Tie the WWW-Authenticate around the keys and max-age.

[dvorak42]

Currently the issuer-key, token-key, and max-age are not versioned inside the WWW-Authenticate, meaning that either we need current parsing of a scheme to ignore unknown fields in the scheme challenge (the outermost layer defined in RFC7235), we have to introspect the challenge field to then figure out how to parse the outer keys/max-age fields, or we have to use a different scheme name whenever we want to change those.

One potential fix is to encapsulate the whole blob of data in an "outer" challenge structure:

struct {
    uint8_t version;
    TokenChallenge token_challenge;
    opaque issuer_key<1..2^16-1>;
    opaque token_key<1..2^16-1>;
    uint32_t max_age;
} PATAuthenticateChallenge;

WWW-Authenticate: PrivateAccessToken challenge=abc..., PrivateAccessToken challenge=def...

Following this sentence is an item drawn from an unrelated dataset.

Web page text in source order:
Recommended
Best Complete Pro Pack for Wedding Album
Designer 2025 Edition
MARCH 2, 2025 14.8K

Where abc/def are PATAuthenticateChallenge(s).

Additionally we can potentially rename TokenChallenge to get rid of the extra layering.

[tfpauly]

In general, I'd like to keep the keys and max-age fields separate.

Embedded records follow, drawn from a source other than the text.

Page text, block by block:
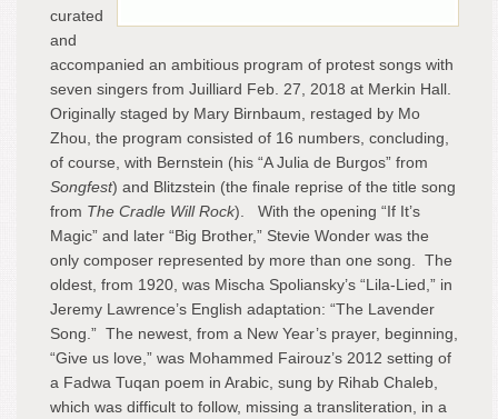
curated
and
accompanied an ambitious program of protest songs with
seven singers from Juilliard Feb. 27, 2018 at Merkin Hall.
Originally staged by Mary Birnbaum, restaged by Mo
Zhou, the program consisted of 16 numbers, concluding,
of course, with Bernstein (his “A Julia de Burgos” from
Songfest) and Blitzstein (the finale reprise of the title song
from The Cradle Will Rock). With the opening “If It’s
Magic” and later “Big Brother,” Stevie Wonder was the
only composer represented by more than one song. The
oldest, from 1920, was Mischa Spoliansky’s “Lila-Lied,” in
Jeremy Lawrence’s English adaptation: “The Lavender
Song.” The newest, from a New Year’s prayer, beginning,
“Give us love,” was Mohammed Fairouz’s 2012 setting of
a Fadwa Tuqan poem in Arabic, sung by Rihab Chaleb,
which was difficult to follow, missing a transliteration, in a
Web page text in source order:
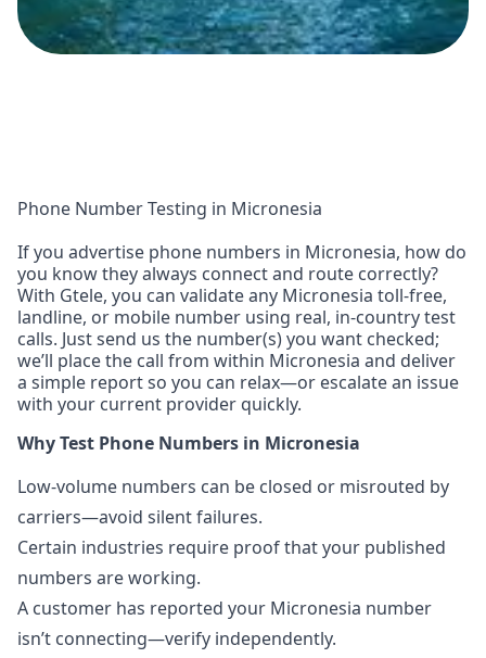
Phone Number Testing in Micronesia
If you advertise phone numbers in Micronesia, how do
you know they always connect and route correctly?
With Gtele, you can validate any Micronesia toll-free,
landline, or mobile number using real, in-country test
calls. Just send us the number(s) you want checked;
we’ll place the call from within Micronesia and deliver
a simple report so you can relax—or escalate an issue
with your current provider quickly.
Why Test Phone Numbers in Micronesia
Low-volume numbers can be closed or misrouted by
carriers—avoid silent failures.
Certain industries require proof that your published
numbers are working.
A customer has reported your Micronesia number
isn’t connecting—verify independently.

However, there are things in a generic token model that need to be specified that we should consider:

• What crypto / algorithms are used for the token? RSA blind signatures in this case...
• What is the meaning of the token? Per-origin rate-limited, generic non-limited, geo-based, etc.

[tfpauly]

Type could be -> Issuance Protocol

[chris-wood]

There seems to be a hierarchy of "things", including the scheme, issuance protocol, and issuance protocol details. It seems to make sense if we arrange things in the following way:

• Scheme: generic anonymous credential authentication
• Issuance protocol (type): PAT or PrivacyPass or whatever
• Issuance protocol details (version? algorithm?) : Blind RSA or POPRF or whatever

Ideally, also, the challenge is bound to the scheme, issuance protocol, and issuance protocol details, which would require some changes. Is this a useful framing?